Have you ever imagined being able to go back in time and access the modification history of a table? This is possible with the Time Travel functionality of Delta Lake.

What is Delta Lake?

Delta Lake is an open-source storage layer that enhances data lakes by adding ACID transaction capabilities (Atomicity, Consistency, Isolation, and Durability). It integrates with Apache Spark, offering reliability and performance to handle large volumes of data. To learn more about how to implement Delta Lake in your Spark jobs, access the documentation.

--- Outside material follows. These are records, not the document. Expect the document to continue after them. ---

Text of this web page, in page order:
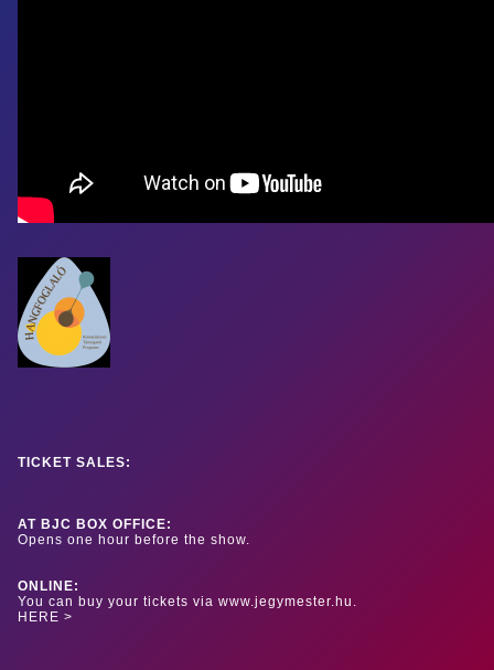
TICKET SALES:
AT BJC BOX OFFICE:
Opens one hour before the show.
ONLINE:
You can buy your tickets via www.jegymester.hu.
HERE >

But briefly, to configure Delta Lake in your Spark session, I will present an example below:

spark = SparkSession.builder \
.appName("Delta Lake Example") \
.config("spark.jars.packages", "io.delta:delta-core_2.12:1.0.0") \
.config("spark.sql.extensions", "io.delta.sql.DeltaSparkSessionExtension") \
.config("spark.sql.catalog.spark_catalog", "org.apache.spark.sql.delta.catalog.DeltaCatalog") \
.config("spark.databricks.delta.retentionDurationCheck.enabled", "true") \
.config("spark.databricks.delta.retentionDurationCheck.retentionDuration", "30 days") \
.getOrCreate()

This is an example of a Spark session with the Delta Lake configuration added. I will explain each of these configurations so that you understand the relationship between Spark, Delta Lake, and Time Travel, our table time machine.

  • spark.jars.packages: This configuration defines the JAR packages to be included in the Spark environment and specifies the Maven dependency for Delta Lake.
  • spark.sql.extensions: Defines the Spark SQL extensions that will be loaded when starting a Spark session.
  • spark.sql.catalog.spark_catalog: Defines the catalog used to store table and view metadata in Spark.
  • spark.databricks.delta.retentionDurationCheck.enabled: Controls whether retention duration checking is enabled in Delta Lake.
  • spark.databricks.delta.retentionDurationCheck.retentionDuration: Sets the retention duration for data versions in Delta Lake.

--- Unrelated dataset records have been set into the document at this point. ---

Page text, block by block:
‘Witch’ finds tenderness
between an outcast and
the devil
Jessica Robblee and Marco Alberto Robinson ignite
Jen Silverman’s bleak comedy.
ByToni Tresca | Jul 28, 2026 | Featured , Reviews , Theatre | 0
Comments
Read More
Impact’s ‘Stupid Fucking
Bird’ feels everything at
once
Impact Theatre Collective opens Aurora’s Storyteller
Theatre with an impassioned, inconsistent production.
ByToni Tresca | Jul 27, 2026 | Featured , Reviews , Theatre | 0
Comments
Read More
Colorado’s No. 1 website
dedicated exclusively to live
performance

Keeping in mind what each configuration is for, notice that our time machine is being configured in spark.databricks.delta.retentionDurationCheck.retentionDuration, where we define the number of days that will be stored and available for query and recovery. In the example presented, I set a retention time of 30 days, so my Delta table lets me travel back up to 30 days.

After configuring your Spark session, simply write your table in “delta” format:

df.write.format("delta").mode("overwrite").save(delta_path)

Time Travel:

Time Travel in Delta Lake allows table users to return to previous versions and access the modification history. This is useful for data auditing, debugging, and table correction.

To access the history of a Delta table using Python, I will present some code examples.

Importing:

from delta.tables import DeltaTable

Displaying table version history:

deltaTable = DeltaTable.forPath(ss.spark, "path/to/table")
fullHistoryDF = deltaTable.history()

This code will display the history of saved versions with identification and change numbers.

Restoring a table version:

deltaTable.restoreToVersion(4254)

In parentheses, you should add the version number you want to restore.

ATTENTION!

Last but not least, keep in mind that the retention time will use capacity and storage resources to keep the history of your tables. This can impact storage costs and query performance.

This is a summary of how time travel works using the Time Travel function of Delta Lake. You can delve deeper into the topic and view other useful command lines of the tool. I hope this has helped you understand a little more about how this amazing functionality works.